• 27.07.1971

    16.2 I 9

    Fahrung in Strecken
    mit Einschienenhängebahnen

    A 2.12


    An die Bergämter des Landes NW


    Betr.: Fahrung in Strecken mit Einschienenhängebahnen § 283 Abs. 1 und § 285 Abs. 5 BVOSt


    Die zahlreichen Unfälle in Strecken mit Einschienenhängebahnen beweisen, daß der Aufenthalt in
    derartigen Strecken während des Betriebes der Einschienenhängebahn mit besonderen Gefahren
    verbunden ist. Diese lassen sich etwa wie folgt umschreiben:

    1. Erfaßtwerden von einem seines abrollenden Zug oder Zugteil (infolge Seilrisses oder
      Lösens einer Kupplung) oder Getroffenwerden von Material, das sich u. U. bei plötzlicher
      Geschwindigkeitsverringerung löst oder aus den Behältern herausgeschleudert wird,
      wobei zu beachten ist, daß ein selbsttätiges Abrollen bereits bei einem Einfallen von
      1 :100 (0,649 gon) möglich ist.

    2. Getroffenwerden von einem bei einem Seilriß sich wie bei einem Peitschenschlag
      verhaltenden Seilende, das u.

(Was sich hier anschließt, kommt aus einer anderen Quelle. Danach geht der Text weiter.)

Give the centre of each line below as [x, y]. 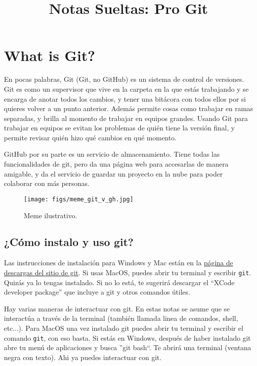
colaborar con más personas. [47, 183]
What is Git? [50, 55]
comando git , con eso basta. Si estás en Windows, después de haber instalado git [128, 337]
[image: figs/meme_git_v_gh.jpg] [79, 199]
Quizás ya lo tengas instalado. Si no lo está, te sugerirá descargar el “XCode [119, 282]
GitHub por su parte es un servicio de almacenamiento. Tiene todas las [112, 154]
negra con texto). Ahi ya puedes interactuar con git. [83, 357]
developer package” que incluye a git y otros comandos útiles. [97, 292]
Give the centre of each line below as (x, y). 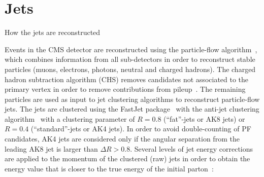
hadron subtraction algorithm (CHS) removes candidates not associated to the (127, 79)
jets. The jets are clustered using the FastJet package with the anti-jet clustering (132, 109)
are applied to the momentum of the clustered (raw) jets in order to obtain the (127, 158)
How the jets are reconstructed (53, 32)
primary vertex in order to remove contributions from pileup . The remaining (125, 89)
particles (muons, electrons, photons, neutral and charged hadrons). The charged (130, 69)
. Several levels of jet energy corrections (192, 148)
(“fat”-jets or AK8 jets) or (204, 118)
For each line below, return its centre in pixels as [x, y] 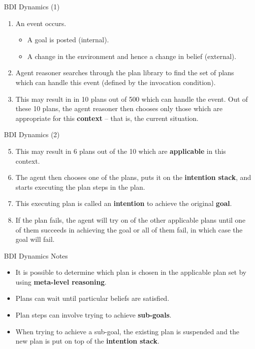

U. auch beim Weiterlaufen des Haspels oder in geneigten
      Strecken infolge des Seilgewichtes bzw. der Anhängelast schnell durch die Strecke
      gezogen wird, unvoraussehbare Schlingen bildet und unkontrolliert herumschlägt.

    3. Erfaßtwerden durch einen während des Treibens pendelnden Tragbehälter oder eine
      pendelnde Last.

    Diese Gefahren sind vor allen Dingen dann gegeben, wenn kein von dem Fördertrum der
    Einschienenhängebahn getrennter Fahrweg vorhanden ist.

    Bei der betriebsplanmäßigen Zulassung von Streckenauffahrungen, insbesondere von
    Abbaustrecken, bitte ich daher künftig darauf zu achten, daß in dem Betriebsplan angegeben
    wird, in welcher Weise der geplante Streckenquerschnitt nicht nur während der Auffahrung
    sondern auch während des späteren Abbaues ausgenutzt werden soll. Hierbei ist nachzuweisen,
    daß ein ordnungsmäßiger Fahrweg, unabhängig von Stetigförderer, Einschienenhängebahn
    oder Flurförderbahn oder sonstigen Pendelförderern, vorhanden ist. Der Streckenquerschnitt
    ist entsprechend groß zu wählen, so daß ggf. Fahrweg, Stetigförderer, Einschienenhängebahn-
    Trum und u. U. Trum für die Lutte der Sonderbewetterung, Rohrleitung usw. nebeneinander
    Platz haben. Eine vorhersehbare Querschnittsverringerung durch Gebirgsdruckeinwirkungen
    muß vorsorglich mit berücksichtigt werden.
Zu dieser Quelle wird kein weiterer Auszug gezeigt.